Гитару Илья купил – не самую дорогую, понимая, что весной все равно придется оставить ее здесь, но хорошую. Настя, увидев ее, распрыгалась, как девчонка, тут же навязала на гриф красную ленту, уселась, бросив недоваренный кулеш, и принялась было баловаться на струнах, но быстро устала:
– Вот верно отец всегда говорил: гитара – дело мужское, тяжелое… Илья, давай лучше ты поиграй, а я с обедом закончу.
Илья присел на кровать, взял гитару, погладил гладкую темную деку, взял пробный аккорд, проверяя настройку, – гитара отозвалась мягким вздохом. Илья пробежал пальцами по струнам – один перебор, другой, третий, – чувствуя, как вспоминают игру руки, полгода не державшие инструмента. Потом, взяв мажорный аккорд, вполголоса напел:
– Черные очи да белая грудь…
– До самой зари мне покоя не дадут! – с улыбкой подхватила Настя.

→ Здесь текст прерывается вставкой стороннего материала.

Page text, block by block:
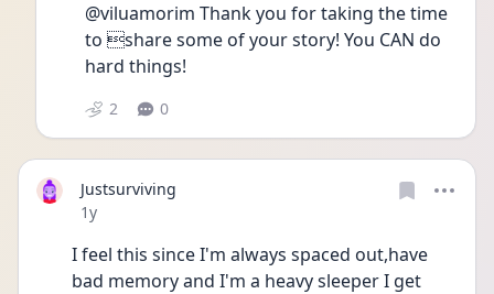
@viluamorim Thank you for taking the time
to share some of your story! You CAN do
hard things!
2 0
Justsurviving
Date posted
1y
I feel this since I'm always spaced out,have
bad memory and I'm a heavy sleeper I get
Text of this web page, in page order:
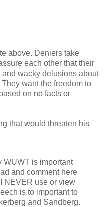
above. Deniers take
each other that their
wacky delusions about
want the freedom to
on no facts or
that would threaten his
WUWT is important
and comment here
NEVER use or view
is to important to
and Sandberg.
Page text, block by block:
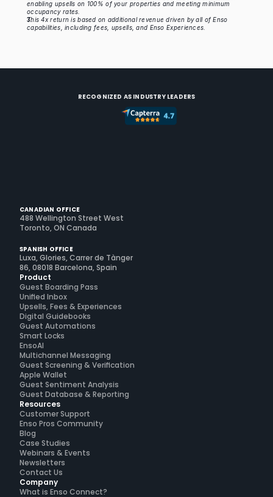
PET FEES PRICE
enabling upsells on 100% of your properties and meeting minimum
occupancy rates.
This 4x return is based on additional revenue driven by all of Enso
capabilities, including fees, upsells, and Enso Experiences.
RECOGNIZED AS INDUSTRY LEADERS
CANADIAN OFFICE
488 Wellington Street West
Toronto, ON Canada
SPANISH OFFICE
Luxa, Glories, Carrer de Tànger
86, 08018 Barcelona, Spain
Product
Guest Boarding Pass
Unified Inbox
Upsells, Fees & Experiences
Digital Guidebooks
Guest Automations
Smart Locks
EnsoAI
Multichannel Messaging
Guest Screening & Verification
Apple Wallet
Guest Sentiment Analysis
Guest Database & Reporting
Resources
Customer Support
Enso Pros Community
Blog
Case Studies
Webinars & Events
Newsletters
Contact Us
Company
What is Enso Connect?
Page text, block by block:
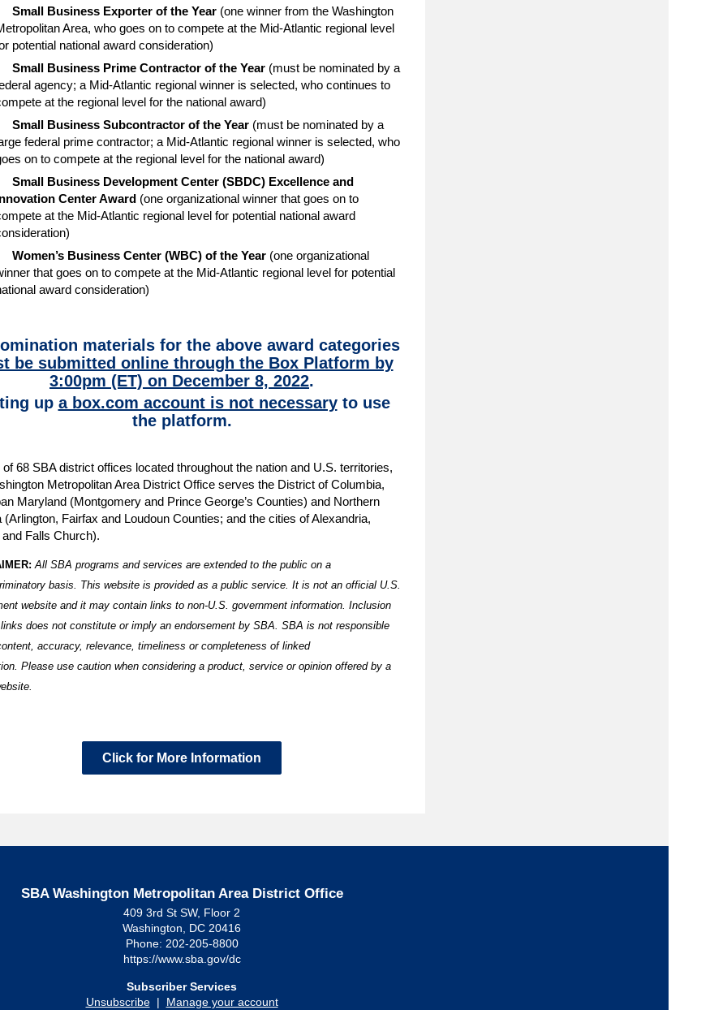
Small Business Exporter of the Year (one winner from the Washington
Area, who goes on to compete at the Mid-Atlantic regional level
potential national award consideration)
Small Business Prime Contractor of the Year (must be nominated by a
agency; a Mid-Atlantic regional winner is selected, who continues to
at the regional level for the national award)
Small Business Subcontractor of the Year (must be nominated by a
federal prime contractor; a Mid-Atlantic regional winner is selected, who
on to compete at the regional level for the national award)
Small Business Development Center (SBDC) Excellence and
Center Award (one organizational winner that goes on to
at the Mid-Atlantic regional level for potential national award
Women’s Business Center (WBC) of the Year (one organizational
that goes on to compete at the Mid-Atlantic regional level for potential
award consideration)
materials for the above award categories
be submitted online through the Box Platform by
3:00pm (ET) on December 8, 2022.
up a box.com account is not necessaryto use
the platform.
68 SBA district offices located throughout the nation and U.S. territories,
Metropolitan Area District Office serves the District of Columbia,
Maryland (Montgomery and Prince George’s Counties) and Northern
(Arlington, Fairfax and Loudoun Counties; and the cities of Alexandria,
Falls Church).
All SBA programs and services are extended to the public on a
basis. This website is provided as a public service. It is not an official U.S.
website and it may contain links to non-U.S. government information. Inclusion
does not constitute or imply an endorsement by SBA. SBA is not responsible
accuracy, relevance, timeliness or completeness of linked
Please use caution when considering a product, service or opinion offered by a
Click for More Information
SBA Washington Metropolitan Area District Office
409 3rd St SW, Floor 2
Washington, DC 20416
Phone: 202-205-8800
https://www.sba.gov/dc
Subscriber Services
Unsubscribe| Manage your account
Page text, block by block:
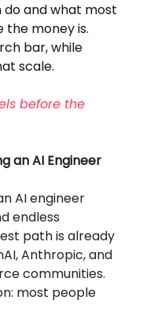
and what most
the money is.
bar, while
scale.
before the
an AI Engineer
AI engineer
endless
path is already
Anthropic, and
communities.
most people
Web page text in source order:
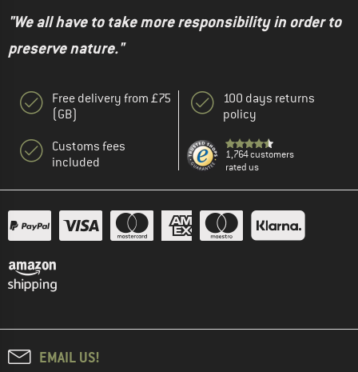
"We all have to take more responsibility in order to
preserve nature."
Free delivery from £75
(GB)
Customs fees
included
100 days returns
policy
1,764 customers
rated us
EMAIL US!
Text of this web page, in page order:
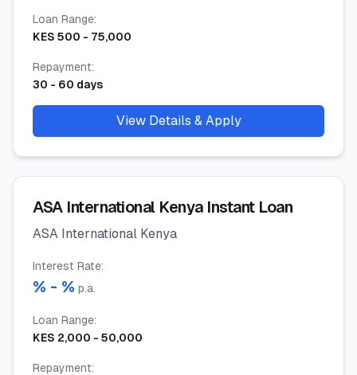
Loan Range:
KES 500 - 75,000
Repayment:
30 - 60 days
View Details & Apply
ASA International Kenya Instant Loan
ASA International Kenya
Interest Rate:
% - % p.a.
Loan Range:
KES 2,000 - 50,000
Repayment:
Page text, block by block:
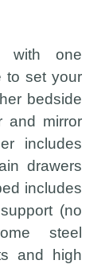
with one
to set your
bedside
and mirror
includes
drawers
includes
(no
steel
and high
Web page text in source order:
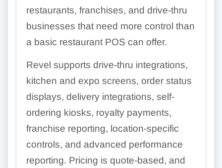
restaurants, franchises, and drive-thru
businesses that need more control than
a basic restaurant POS can offer.
Revel supports drive-thru integrations,
kitchen and expo screens, order status
displays, delivery integrations, self-
ordering kiosks, royalty payments,
franchise reporting, location-specific
controls, and advanced performance
reporting. Pricing is quote-based, and
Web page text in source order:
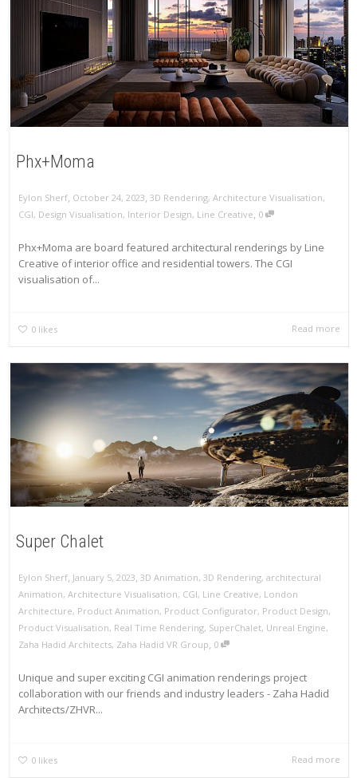
Phx+Moma
Eylon Sherf October 24, 2023 3D Rendering, Architecture Visualisation,
CGI, Design Visualisation, Interior Design, Line Creative 0
Phx+Moma are board featured architectural renderings by Line
Creative of interior office and residential towers. The CGI
visualisation of...
0 likes Read more
Super Chalet
Eylon Sherf, January 5, 2023, 3D Animation, 3D Rendering, architectural
Animation, Architecture Visualisation, CGI, Line Creative, London
Architecture, Product Animation, Product Configurator, Product Design,
Product Visualisation, Real Time Rendering, SuperChalet, Unreal Engine,
Zaha Hadid Architects, Zaha Hadid VR Group, 0
Unique and super exciting CGI animation renderings project
collaboration with our friends and industry leaders - Zaha Hadid
Architects/ZHVR...
0 likes Read more
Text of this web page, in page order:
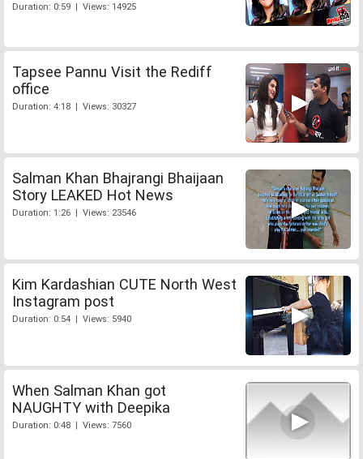
Duration: 0:59 | Views: 14925
Tapsee Pannu Visit the Rediff
office
Duration: 4:18 | Views: 30327
Salman Khan Bhajrangi Bhaijaan
Story LEAKED Hot News
Duration: 1:26 | Views: 23546
Kim Kardashian CUTE North West
Instagram post
Duration: 0:54 | Views: 5940
When Salman Khan got
NAUGHTY with Deepika
Duration: 0:48 | Views: 7560
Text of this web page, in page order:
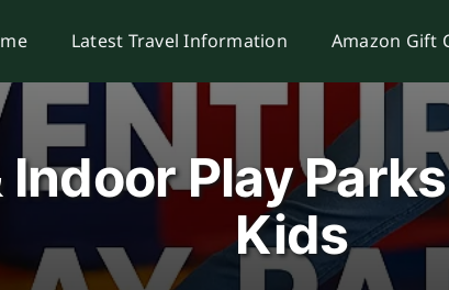
Latest Travel Information Amazon Gift
Play
Kids
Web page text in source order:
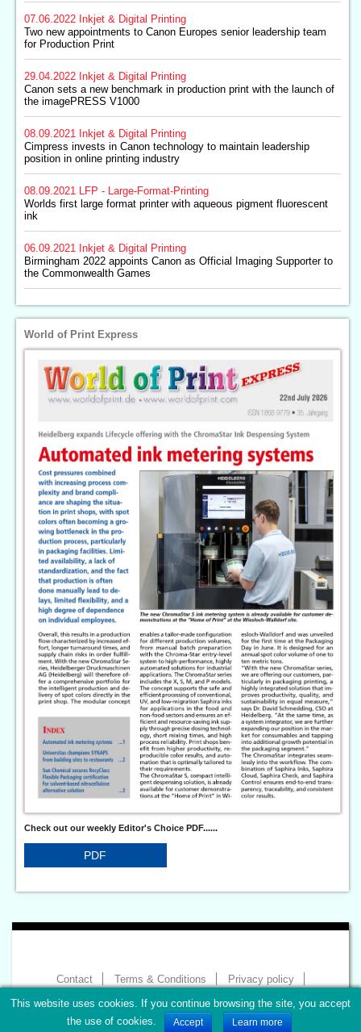
07.06.2022 Inkjet & Digital Printing
Two new appointments to Canon Europes senior leadership team
for Production Print
29.04.2022 Inkjet & Digital Printing
Canon sets a new benchmark in production print with the launch of
the imagePRESS V1000
08.09.2021
Inkjet & Digital Printing
Cimpress invests in Canon technology to maintain leadership
position in online printing industry
08.09.2021
LFP - Large-Format-Printing
Worlds first large format printer with aqueous pigment fluorescent
ink
06.09.2021
Inkjet & Digital Printing
Birmingham 2022 appoints Canon as Official Imaging Supporter to
the Commonwealth Games
World of Print Express
Check out our weekly Editor's Choice PDF......
PDF
Contact Terms & Conditions
Privacy policy
Copyright 2026 - World of Print
This website uses cookies. If you continue browsing the site, you accept
the use of cookies.
Accept Learn more
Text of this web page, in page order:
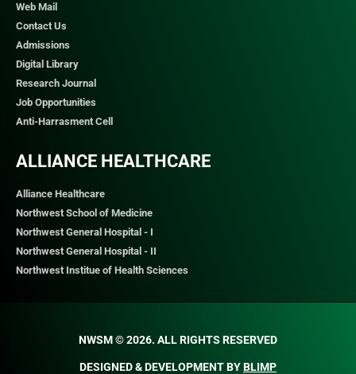
Web Mail
Contact Us
Admissions
Digital Library
Research Journal
Job Opportunities
Anti-Harrasment Cell
ALLIANCE HEALTHCARE
Alliance Healthcare
Northwest School of Medicine
Northwest General Hospital - I
Northwest General Hospital - II
Northwest Institue of Health Sciences
NWSM © 2026. ALL RIGHTS RESERVED​
DESIGNED & DEVELOPMENT BYBLIMP
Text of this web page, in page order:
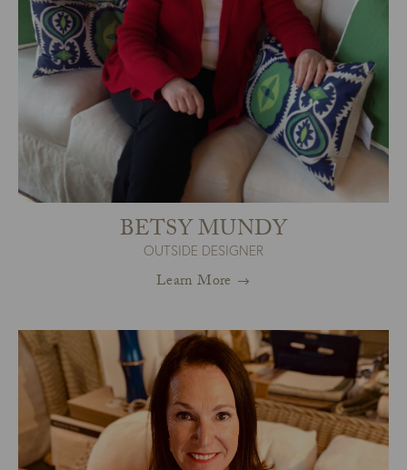
BETSY MUNDY
OUTSIDE DESIGNER
Learn More
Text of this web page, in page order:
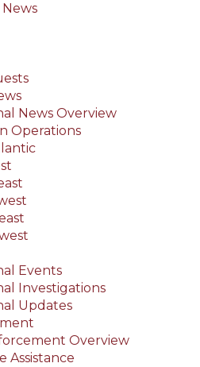
News
News Overview
Operations
Events
Investigations
Updates
Overview
Assistance
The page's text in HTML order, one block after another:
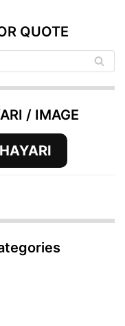
QUOTE
/ IMAGE
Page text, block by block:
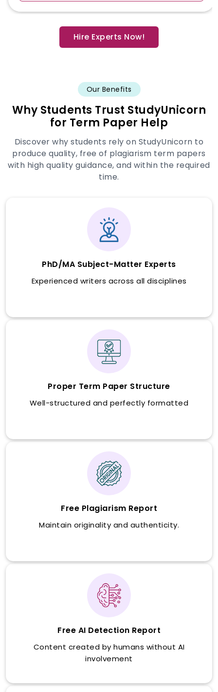
Hire Experts Now!
Our Benefits
Why Students Trust StudyUnicorn
for Term Paper Help
Discover why students rely on StudyUnicorn to
produce quality, free of plagiarism term papers
with high quality guidance, and within the required
time.
PhD/MA Subject-Matter Experts
Experienced writers across all disciplines
Proper Term Paper Structure
Well-structured and perfectly formatted
Free Plagiarism Report
Maintain originality and authenticity.
Free AI Detection Report
Content created by humans without AI
involvement
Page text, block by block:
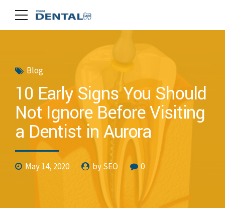
Blog
10 Early Signs You Should
Not Ignore Before Visiting
a Dentist in Aurora
May 14, 2020 by SEO 0
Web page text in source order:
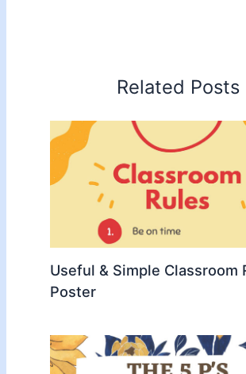
Related Posts
Useful & Simple Classroom
Poster
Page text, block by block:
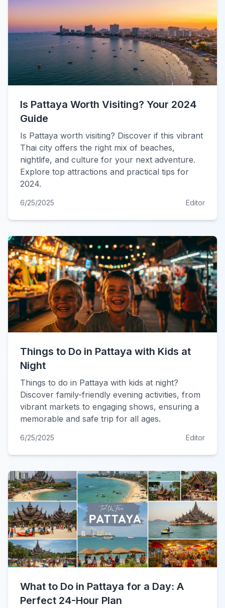
Is Pattaya Worth Visiting? Your 2024
Guide
Is Pattaya worth visiting? Discover if this vibrant
Thai city offers the right mix of beaches,
nightlife, and culture for your next adventure.
Explore top attractions and practical tips for
2024.
6/25/2025 Editor
Things to Do in Pattaya with Kids at
Night
Things to do in Pattaya with kids at night?
Discover family-friendly evening activities, from
vibrant markets to engaging shows, ensuring a
memorable and safe trip for all ages.
6/25/2025 Editor
What to Do in Pattaya for a Day: A
Perfect 24-Hour Plan

Илья улыбнулся в ответ, и дальше они уже пели вместе: он – с кровати, с гитарой в руках, Настя – от печи, продолжая чистить картошку. А когда закончили, Илья глянул в окно и позвал жену:
– Смотри-ка! Полгорода собралось! А вроде тихо пели…
Настя выглянула и расхохоталась: за забором с открытыми ртами стояла толпа народу, среди которых были и таборные цыгане, и местные жители, привлеченные песней.
– Надо деньги с них брать, – деловито сказал Илья, задергивая занавеску. – Чего впустую мучиться? Я так думаю, что…
Но закончить Илья не успел, потому что распахнулась дверь и в горницу со смехом начали заходить цыгане.
– А мы по улице идем да вдруг слышим – мать честная, кто это соловьем разливается?
– Смоляко, вас с самого базара слышно! Гаджэ со всей улицы сбежались! Вон, до сих пор стоят, как столбы дорожные!
– Настя, драгоценная, повтори, за ради бога, вот это: «Куда ни поеду, куда ни пойду…» Так душа и дрожит, хоть из живота вон!
– Илья, не мутись, у нас бутылка с собой! Бабы, что встали, стол гоношите!
И начался такой перепляс, что разошлись только под утро. С того дня в дом Ильи Смоляко каждый вечер набивались таборные и дружно начинали уговаривать:
– Настя, Настасья Яковлевна, брильянтовая, спой, мы все просим!
Настя никогда не ломалась. Улыбалась, брала гитару, или, если Илья был дома, передавала инструмент ему, пела. Пела все, что помнила: романсы, русские песни, то, что выучила в таборе. Цыгане слушали; иногда, если песня была знакома, подтягивали, но чаще упрашивали Илью:
– Да спой ты вместе с ней, у вас вдвоем так получается – в рай не захочешь!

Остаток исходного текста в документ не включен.